AMENDMENT NO. 1 TO
AGREEMENT AND PLAN OF REORGANIZATION
THIS AMENDMENT NO. 1 TO AGREEMENT AND PLAN OF REORGANIZATION (this
"Amendment") is made as of October 16, 2000, by and among Predictive Systems,
Inc., a Delaware corporation ("Acquiror"), Salmon Acquisition Corporation, a
Delaware corporation and a wholly-owned subsidiary of Acquiror ("Merger Sub"),
Synet Service Corporation, a Minnesota corporation that will be reincorporated
as a Delaware corporation ("Target"), Xxxxxxx X. Xxxxxxxxxx and Xxxx Xxxxxxxxx
(Messrs. Xxxxxxxxxx and Greenwood, the "Principal Stockholders"), and Xxxxxxx X.

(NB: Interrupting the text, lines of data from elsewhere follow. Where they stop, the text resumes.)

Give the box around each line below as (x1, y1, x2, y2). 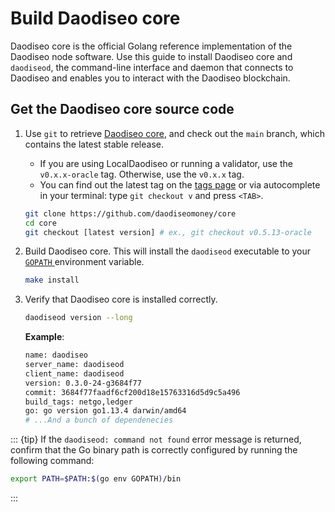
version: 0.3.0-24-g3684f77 (24, 378, 142, 388)
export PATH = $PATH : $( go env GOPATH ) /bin (10, 474, 182, 484)
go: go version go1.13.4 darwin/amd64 (24, 406, 187, 416)
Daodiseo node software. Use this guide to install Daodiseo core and (10, 50, 293, 62)
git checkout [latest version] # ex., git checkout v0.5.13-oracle (24, 227, 312, 237)
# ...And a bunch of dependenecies (24, 415, 174, 426)
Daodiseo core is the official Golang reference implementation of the (10, 40, 293, 52)
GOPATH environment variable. (24, 256, 145, 268)

Xxxxxxxxxx, as Stockholders' Agent.
WHEREAS, Acquiror, Merger Sub, Target and the Principal Stockholders
entered into that certain Agreement and Plan of Reorganization, dated September
25, 2000 (the "Agreement"); and
WHEREAS, Acquiror, Merger Sub, Target and the Principal Stockholders
desire to amend certain provisions of the Agreement as provided below;
NOW THEREFORE, for good and valuable consideration and in consideration
of the promises and conditions contained herein, the parties hereby agree as
follows:
1. Recital A of the Agreement is hereby amended and restated to
read as follows:
"A. The Boards of Directors of Target, Acquiror and Merger Sub believe it is in
the best interests of their respective companies and the stockholders of their
respective companies that Target and Merger Sub combine into a single company
through the statutory merger of Target with and into Merger Sub (the "Merger")

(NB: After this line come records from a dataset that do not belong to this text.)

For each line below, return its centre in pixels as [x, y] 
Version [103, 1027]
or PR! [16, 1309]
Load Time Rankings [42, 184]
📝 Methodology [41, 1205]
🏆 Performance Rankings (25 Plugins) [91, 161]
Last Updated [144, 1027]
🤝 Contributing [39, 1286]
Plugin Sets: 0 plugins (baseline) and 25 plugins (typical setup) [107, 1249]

and, in furtherance thereof, have approved the Merger.
2. Section 1.1 of the Agreement is hereby amended and restated to
read as follows:
"1.1 The Merger. At the Effective Time (as defined in Section 1.2) and subject
to and upon the terms and conditions of this Agreement, the Certificate of
Merger attached hereto as Exhibit A (the "Certificate of Merger") and the
applicable provisions of the Delaware General Corporation Law ("DGCL"), Target
shall be merged with and into Merger Sub, the separate corporate existence of
Target shall cease and Merger Sub shall continue as the surviving corporation.
Merger Sub as the surviving corporation after the Merger is hereinafter
sometimes referred to as the "Surviving Corporation."
3. Section 1.6(a)(i) of the Agreement is hereby amended and
restated to read as follows:
"(i) At the Effective Time, the total amount of consideration (consisting of
Acquiror Common Stock valued as set forth below and cash) to be paid by Acquiror
(including Acquiror Common Stock to be reserved for issuance upon exercise of
unexpired and unexercised options outstanding to purchase Target Common Stock
assumed by Acquiror pursuant to 1.6(c), whether vested or unvested ("Target
Options")) in exchange for all outstanding shares of Target Common Stock and the
assumption of Target Options shall be (A) 2,161,921, multiplied by the closing
market price of the Acquiror Common Stock on the trading day immediately
preceding the Effective Date as quoted on the Nasdaq National Market (the
"Closing Price"), plus (B) nine million dollars ($9,000,000) (such sum, the
"Total Consideration"). The maximum consideration to be issued and paid by
Acquiror for the Target Common Stock, the assumption of the Target Options and
the payment of Target's fees to Xxxxxxxxx Xxxxxxxx set forth on Schedule 2.20
shall be 2,161,921 shares of Acquiror Common Stock and nine million dollars
($9,000,000) cash."
4. Section 1.6(a)(iii) and (iv) are hereby amended and restated
to read as follows:
"(iii) The Target Class A Stockholder Consideration shall be comprised of (A)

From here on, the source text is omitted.